BEGIN Exercise material

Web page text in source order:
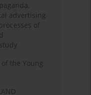
advertising
of
of the Young
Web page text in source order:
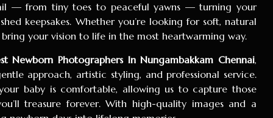
— from tiny toes to peaceful yawns — turning your
keepsakes. Whether you’re looking for soft, natural
your vision to life in the most heartwarming way.
Newborn Photographers In Nungambakkam Chennai,
approach, artistic styling, and professional service.
baby is comfortable, allowing us to capture those
treasure forever. With high-quality images and a
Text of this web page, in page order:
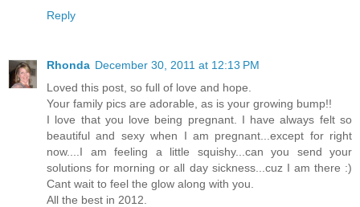
Reply
Rhonda December 30, 2011 at 12:13 PM
Loved this post, so full of love and hope.
Your family pics are adorable, as is your growing bump!!
I love that you love being pregnant. I have always felt so
beautiful and sexy when I am pregnant...except for right
now....I am feeling a little squishy...can you send your
solutions for morning or all day sickness...cuz I am there :)
Cant wait to feel the glow along with you.
All the best in 2012.
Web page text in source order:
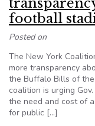
football
Posted on
The New York
more transparency
the Buffalo Bills of
coalition is urging
the need and cost of
for public […]
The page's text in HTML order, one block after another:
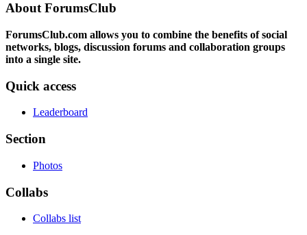
About ForumsClub
ForumsClub.com allows you to combine the benefits of social
networks, blogs, discussion forums and collaboration groups
into a single site.
Quick access
Leaderboard
Section
Photos
Collabs
Collabs list
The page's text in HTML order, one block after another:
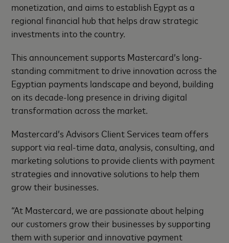
monetization, and aims to establish Egypt as a
regional financial hub that helps draw strategic
investments into the country.
This announcement supports Mastercard’s long-
standing commitment to drive innovation across the
Egyptian payments landscape and beyond, building
on its decade-long presence in driving digital
transformation across the market.
Mastercard’s Advisors Client Services team offers
support via real-time data, analysis, consulting, and
marketing solutions to provide clients with payment
strategies and innovative solutions to help them
grow their businesses.
“At Mastercard, we are passionate about helping
our customers grow their businesses by supporting
them with superior and innovative payment
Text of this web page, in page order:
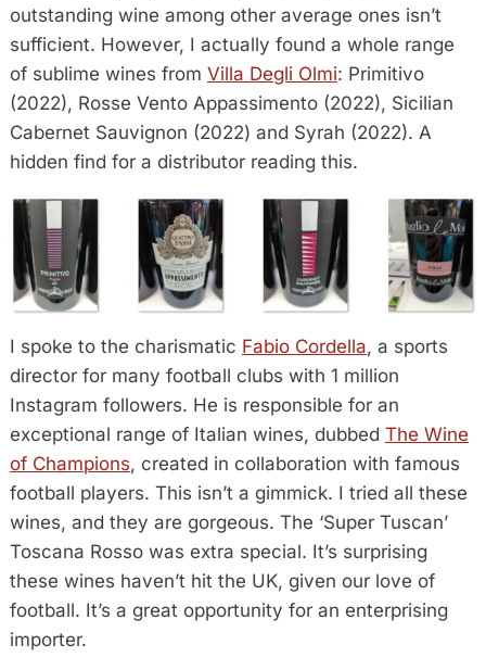
outstanding wine among other average ones isn’t
sufficient. However, I actually found a whole range
of sublime wines from Villa Degli Olmi: Primitivo
(2022), Rosse Vento Appassimento (2022), Sicilian
Cabernet Sauvignon (2022) and Syrah (2022). A
hidden find for a distributor reading this.
I spoke to the charismatic Fabio Cordella, a sports
director for many football clubs with 1 million
Instagram followers. He is responsible for an
exceptional range of Italian wines, dubbed The Wine
of Champions, created in collaboration with famous
football players. This isn’t a gimmick. I tried all these
wines, and they are gorgeous. The ‘Super Tuscan’
Toscana Rosso was extra special. It’s surprising
these wines haven’t hit the UK, given our love of
football. It’s a great opportunity for an enterprising
importer.
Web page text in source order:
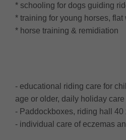
* schooling for dogs guiding
* training for young horses, flat
* horse training & remidiation
- educational riding care for
age or older, daily holiday care
- Paddockboxes, riding hall 40
- individual care of eczemas
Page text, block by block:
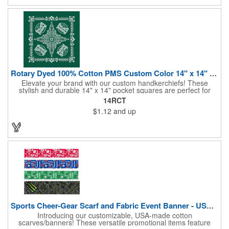
additional production time is required.
Rotary Dyed 100% Cotton PMS Custom Color 14" x 14" Hanky
Elevate your brand with our custom handkerchiefs! These
stylish and durable 14" x 14" pocket squares are perfect for
adding a touch of flair to any outfit. Made from high-quality
100% cotton and printed using a rotary press, our
handkerchiefs boast vibrant colors and crisp, detailed artwork.
Create a branded giveaway that's sure to impress your
opportunity to boost your brand's visibility and leave a lasting
impression. Made in the USA, Tariffs do not apply.
14RCT
$1.12 and up
Sports Cheer-Gear Scarf and Fabric Event Banner - USA Made!
Introducing our customizable, USA-made cotton
scarves/banners! These versatile promotional items feature
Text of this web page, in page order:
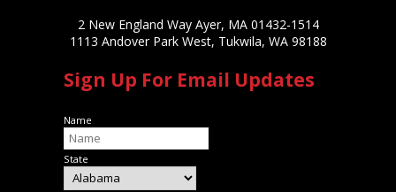
2 New England Way Ayer, MA 01432-1514
1113 Andover Park West, Tukwila, WA 98188
Sign Up For Email Updates
Name
State
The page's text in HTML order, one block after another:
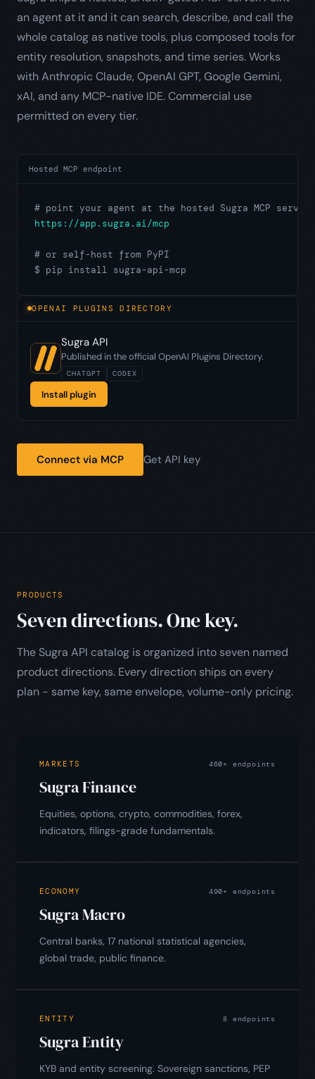
an agent at it and it can search, describe, and call the
whole catalog as native tools, plus composed tools for
entity resolution, snapshots, and time series. Works
with Anthropic Claude, OpenAI GPT, Google Gemini,
xAI, and any MCP-native IDE. Commercial use
permitted on every tier.
Hosted MCP endpoint
# point your agent at the hosted Sugra MCP server
https://app.sugra.ai/mcp
# or self-host from PyPI
$ pip install sugra-api-mcp
OPENAI PLUGINS DIRECTORY
Sugra API
Published in the official OpenAI Plugins Directory.
CHATGPT CODEX
Install plugin
Connect via MCP Get API key
PRODUCTS
Seven directions. One key.
The Sugra API catalog is organized into seven named
product directions. Every direction ships on every
plan - same key, same envelope, volume-only pricing.
MARKETS 460+ endpoints
Sugra Finance
Equities, options, crypto, commodities, forex,
indicators, filings-grade fundamentals.
ECONOMY 490+ endpoints
Sugra Macro
Central banks, 17 national statistical agencies,
global trade, public finance.
ENTITY 8 endpoints
Sugra Entity
KYB and entity screening. Sovereign sanctions, PEP
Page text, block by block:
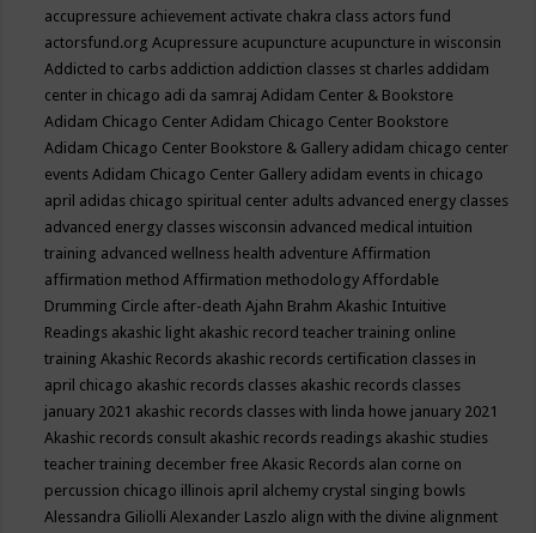
accupressure achievement activate chakra class actors fund
actorsfund.orgAcupressure acupuncture acupuncture in wisconsin
Addicted to carbs addiction addiction classes st charles addidam
center in chicago adi da samrajAdidam Center & Bookstore
Adidam Chicago CenterAdidam Chicago Center Bookstore
Adidam Chicago Center Bookstore & Gallery adidam chicago center
eventsAdidam Chicago Center Gallery adidam events in chicago
april adidas chicago spiritual center adults advanced energy classes
advanced energy classes wisconsin advanced medical intuition
training advanced wellness health adventureAffirmation
affirmation methodAffirmation methodologyAffordable
Drumming Circle after-deathAjahn BrahmAkashic Intuitive
Readings akashic light akashic record teacher training online
trainingAkashic Records akashic records certification classes in
april chicago akashic records classes akashic records classes
january 2021 akashic records classes with linda howe january 2021
Akashic records consult akashic records readings akashic studies
teacher training december freeAkasic Records alan corne on
percussion chicago illinois april alchemy crystal singing bowls
Alessandra GiliolliAlexander Laszlo align with the divine alignment
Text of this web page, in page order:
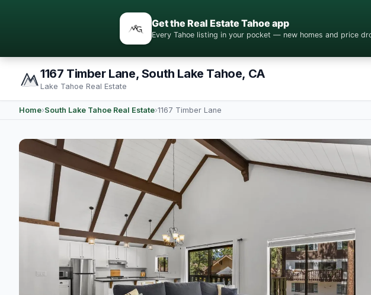
Get the Real Estate Tahoe app
Every Tahoe listing in your pocket — new homes and price
1167 Timber Lane, South Lake Tahoe, CA
Lake Tahoe Real Estate
Home›South Lake Tahoe Real Estate›1167 Timber Lane

END Exercise material

### Task item
The answer must be every line of the records that contains the word "wines".

### Output of the exercise
of sublime wines from Villa Degli Olmi: Primitivo
exceptional range of Italian wines, dubbed The Wine
wines, and they are gorgeous. The ‘Super Tuscan’
these wines haven’t hit the UK, given our love of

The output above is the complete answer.